• Required work: Make an exact copy of the entries below and leave any picture out of it.

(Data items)
-----

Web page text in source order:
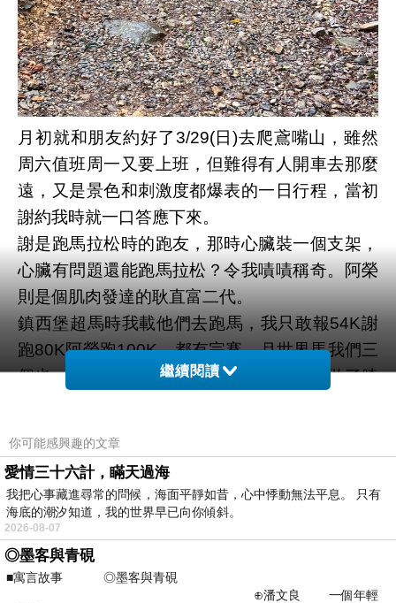
月初就和朋友約好了3/29(日)去爬鳶嘴山，雖然
周六值班周一又要上班，但難得有人開車去那麼
遠，又是景色和刺激度都爆表的一日行程，當初
謝約我時就一口答應下來。
謝是跑馬拉松時的跑友，那時心臟裝一個支架，
心臟有問題還能跑馬拉松？令我嘖嘖稱奇。阿榮
則是個肌肉發達的耿直富二代。
鎮西堡超馬時我載他們去跑馬，我只敢報54K謝
跑80K阿榮跑100K，都有完賽。月世界馬我們三
個也一起去跑，之後我因內側半月板破裂做了膝
道下小七上車。我從家裡騎機車過去還要半小
時，所以四點五十就起床，六點就到了小七。
六點十幾分時謝坐著阿榮的車來到小七，我們上
車就上了國道一號往台中去，謝看氣象，說有
10%機會下雨，我們都很樂觀，結果車到台中時
已天色灰蒙蒙，再開進山區已下起細雨，而且濃
繼續閱讀
你可能感興趣的文章
愛情三十六計，瞞天過海
我把心事藏進尋常的問候，海面平靜如昔，心中悸動無法平息。 只有
海底的潮汐知道，我的世界早已向你傾斜。
2026-08-07
◎墨客與青硯
■寓言故事 ◎墨客與青硯
⊕潘文良 一個年輕
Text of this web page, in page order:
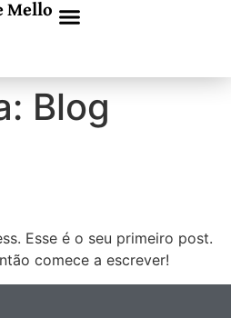
Mello
Blog
Esse é o seu primeiro post.
comece a escrever!
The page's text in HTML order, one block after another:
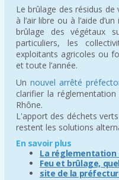
Le brûlage des résidus
à l’air libre ou à l’aide
brûlage des végétaux
particuliers, les
exploitants agricoles ou
et toute l’année.
Unnouvel arrêté
clarifier la
Rhône.
L'apport des déchets
restent les solutions
En savoir plus
La réglementation
Feu et brûlage,
site de la
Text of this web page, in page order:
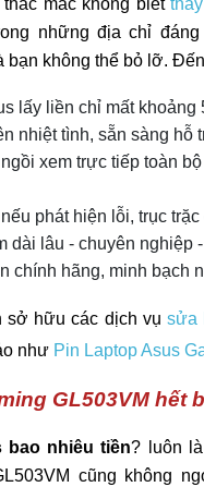
những địa chỉ
bạn không thể bỏ lỡ.
lấy liền chỉ mất khoảng
nhiệt tình, sẵn sàng hỗ
xem trực tiếp toàn
phát hiện lỗi, trục
dài lâu - chuyên nghiệp
chính hãng, minh bạch
sở hữu các dịch vụ sửa
như Pin Laptop Asus
GL503VM hết
bao nhiêu tiền? luôn
cũng không
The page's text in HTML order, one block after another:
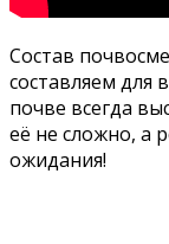
Состав
составляем для
почве всегда
её не сложно, а
ожидания!

-----

• Solution to the exercise:
Web page text in source order:
月初就和朋友約好了3/29(日)去爬鳶嘴山，雖然
周六值班周一又要上班，但難得有人開車去那麼
遠，又是景色和刺激度都爆表的一日行程，當初
謝約我時就一口答應下來。
謝是跑馬拉松時的跑友，那時心臟裝一個支架，
心臟有問題還能跑馬拉松？令我嘖嘖稱奇。阿榮
則是個肌肉發達的耿直富二代。
鎮西堡超馬時我載他們去跑馬，我只敢報54K謝
跑80K阿榮跑100K，都有完賽。月世界馬我們三
個也一起去跑，之後我因內側半月板破裂做了膝
道下小七上車。我從家裡騎機車過去還要半小
時，所以四點五十就起床，六點就到了小七。
六點十幾分時謝坐著阿榮的車來到小七，我們上
車就上了國道一號往台中去，謝看氣象，說有
10%機會下雨，我們都很樂觀，結果車到台中時
已天色灰蒙蒙，再開進山區已下起細雨，而且濃
繼續閱讀
你可能感興趣的文章
愛情三十六計，瞞天過海
我把心事藏進尋常的問候，海面平靜如昔，心中悸動無法平息。 只有
海底的潮汐知道，我的世界早已向你傾斜。
2026-08-07
◎墨客與青硯
■寓言故事 ◎墨客與青硯
⊕潘文良 一個年輕
Text of this web page, in page order:
Mello
Blog
Esse é o seu primeiro post.
comece a escrever!
The page's text in HTML order, one block after another:
Le brûlage des résidus
à l’air libre ou à l’aide
brûlage des végétaux
particuliers, les
exploitants agricoles ou
et toute l’année.
Unnouvel arrêté
clarifier la
Rhône.
L'apport des déchets
restent les solutions
En savoir plus
La réglementation
Feu et brûlage,
site de la
Text of this web page, in page order:
những địa chỉ
bạn không thể bỏ lỡ.
lấy liền chỉ mất khoảng
nhiệt tình, sẵn sàng hỗ
xem trực tiếp toàn
phát hiện lỗi, trục
dài lâu - chuyên nghiệp
chính hãng, minh bạch
sở hữu các dịch vụ sửa
như Pin Laptop Asus
GL503VM hết
bao nhiêu tiền? luôn
cũng không
The page's text in HTML order, one block after another:
Состав
составляем для
почве всегда
её не сложно, а
ожидания!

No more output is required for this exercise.